▶ [To do] Exactly as they appear below, repeat the lines from the one with "QR payment services" through the one with "cross-border retail operations", and no others.
++++++++++
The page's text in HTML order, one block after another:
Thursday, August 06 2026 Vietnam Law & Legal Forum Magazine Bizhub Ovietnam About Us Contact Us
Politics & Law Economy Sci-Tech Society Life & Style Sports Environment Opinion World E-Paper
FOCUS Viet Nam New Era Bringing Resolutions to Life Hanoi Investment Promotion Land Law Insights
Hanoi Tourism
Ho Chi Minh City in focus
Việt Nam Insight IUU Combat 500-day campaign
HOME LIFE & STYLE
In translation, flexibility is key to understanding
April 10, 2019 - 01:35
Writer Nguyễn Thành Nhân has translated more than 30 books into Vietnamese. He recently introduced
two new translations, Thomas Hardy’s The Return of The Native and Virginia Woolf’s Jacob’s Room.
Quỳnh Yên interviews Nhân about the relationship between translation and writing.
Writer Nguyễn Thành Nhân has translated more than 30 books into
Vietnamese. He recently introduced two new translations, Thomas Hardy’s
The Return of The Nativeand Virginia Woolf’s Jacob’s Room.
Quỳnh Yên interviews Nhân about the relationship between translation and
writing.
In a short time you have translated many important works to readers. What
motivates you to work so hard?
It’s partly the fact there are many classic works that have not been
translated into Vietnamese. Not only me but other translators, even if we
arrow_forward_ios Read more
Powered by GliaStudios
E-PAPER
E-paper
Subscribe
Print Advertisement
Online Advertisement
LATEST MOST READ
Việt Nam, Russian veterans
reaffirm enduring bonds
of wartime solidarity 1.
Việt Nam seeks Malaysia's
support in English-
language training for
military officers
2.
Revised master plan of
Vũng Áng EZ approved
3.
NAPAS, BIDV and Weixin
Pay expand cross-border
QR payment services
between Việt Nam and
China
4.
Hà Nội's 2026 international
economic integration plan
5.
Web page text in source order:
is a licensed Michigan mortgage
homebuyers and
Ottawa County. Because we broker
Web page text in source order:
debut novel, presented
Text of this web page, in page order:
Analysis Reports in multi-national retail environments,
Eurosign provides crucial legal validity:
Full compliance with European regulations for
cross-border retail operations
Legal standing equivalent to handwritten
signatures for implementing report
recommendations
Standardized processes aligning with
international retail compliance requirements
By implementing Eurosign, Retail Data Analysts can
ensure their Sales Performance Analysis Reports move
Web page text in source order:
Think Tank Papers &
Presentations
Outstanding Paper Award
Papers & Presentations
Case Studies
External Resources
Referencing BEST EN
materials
++++++++++
▶ [Response to this exercise]
QR payment services
between Việt Nam and
China
4.
Hà Nội's 2026 international
economic integration plan
5.
Web page text in source order:
is a licensed Michigan mortgage
homebuyers and
Ottawa County. Because we broker
Web page text in source order:
debut novel, presented
Text of this web page, in page order:
Analysis Reports in multi-national retail environments,
Eurosign provides crucial legal validity:
Full compliance with European regulations for
cross-border retail operations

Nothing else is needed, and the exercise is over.